Another interesting direction is the following: consider the two operators Disjoint Union (\( \oplus \)) and the Disjoint Join (\( * \)); they should immediately ring bells for those who know about Cographs. They are defined very similarly as follows: $$ \begin{aligned} (V_1, E_1) \oplus (V_2, E_2) &= (V_1 \cup V_2, E_1 \cup E_2) \\ (V_1, E_1) * (V_2, E_2) &= (V_1 \cup V_2, E_1 \cup E_2 \cup (V_1 \times V_2)) \end{aligned} $$

with one very important difference: \( V_1 \) and \( V_2 \) (and by extension, \( E_1 \) and \( E_2 \)) must be disjoint, i.e. \( V_1 \cap V_2 = \emptyset \).

It has been shown that any graphs constructed using the two operations (starting on the one-vertex graph) do not contain \( P_4 \) (the path on 4 vertices) as an induced subgraph (i.e. we cannot get \( P_4 \) by deleting vertices and their incident edges).

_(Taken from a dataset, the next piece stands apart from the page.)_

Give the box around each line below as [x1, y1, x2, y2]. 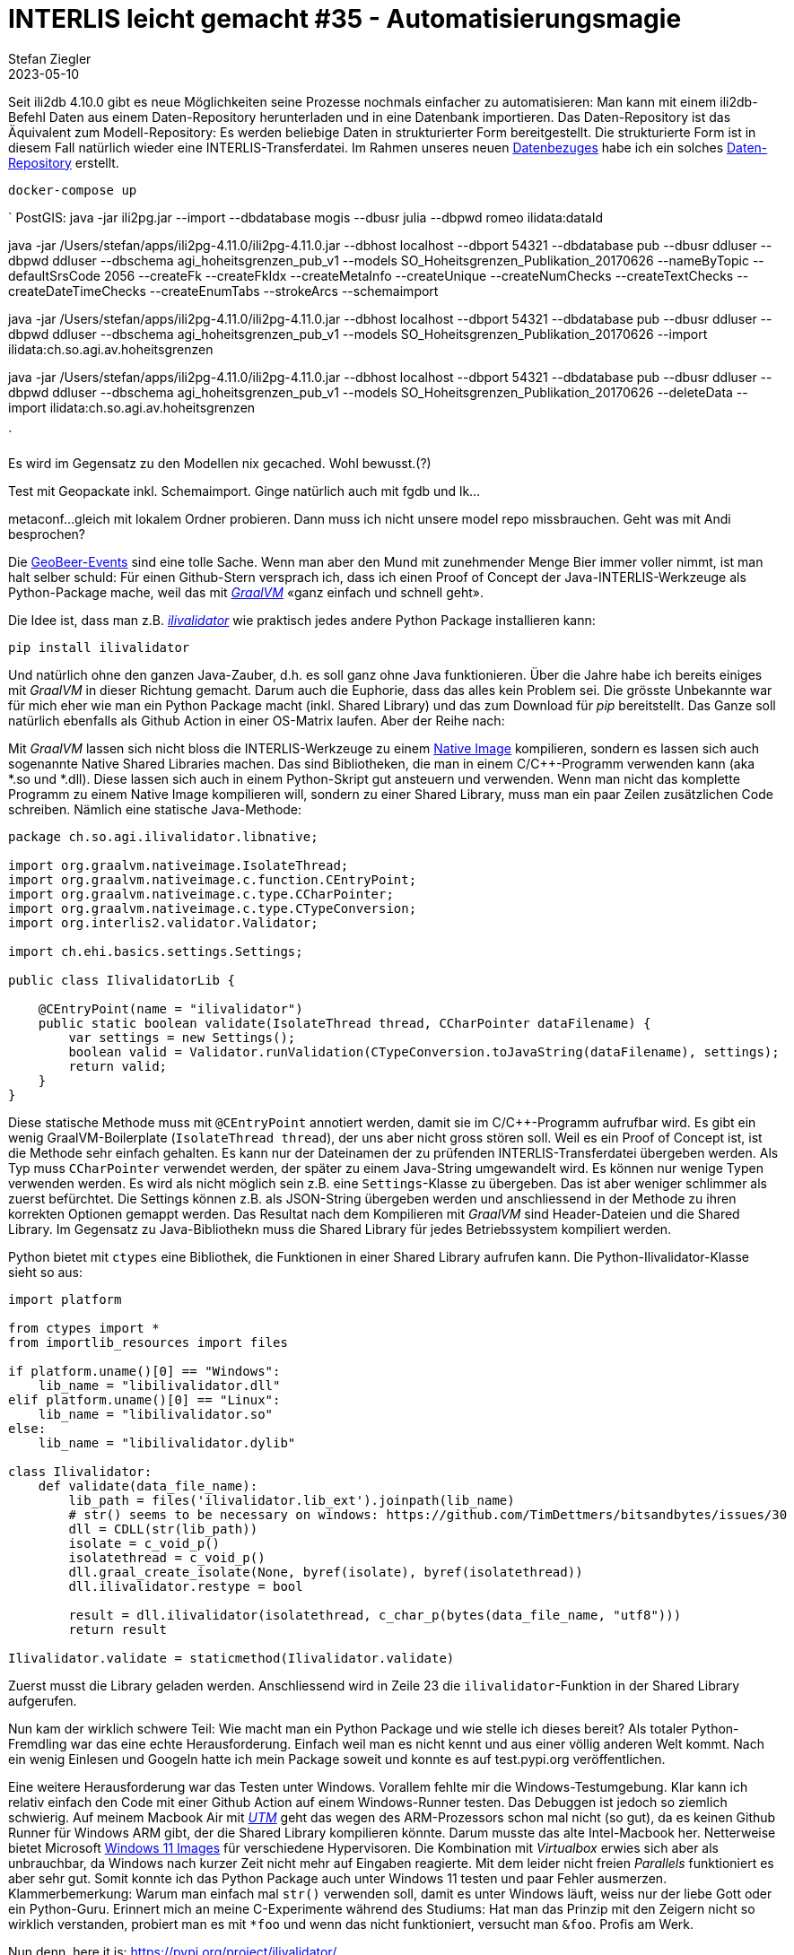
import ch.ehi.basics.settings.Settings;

A question naturally arises: given any forbidden subgraph \( H \), does there exist a set of operators such that we cannot get \( H \) as an induced subgraph in graphs constructed using those set of operators? We must place some restrictions on those operators so that the problem doesn't get too easy; they...

• cannot bound the size of the graphs they operate on. Otherwise we can just limit the size of the sets to be \( |H| - 1 \).
• are only allowed to perform set operations on the graphs, e.g. intersection, union, cartesian product, difference, etc.

Even if the answer to the previous question is “not always” or the problem ends up being ill-defined, it would be interesting to see crazy constructions just to prevent say, \( C_3 \).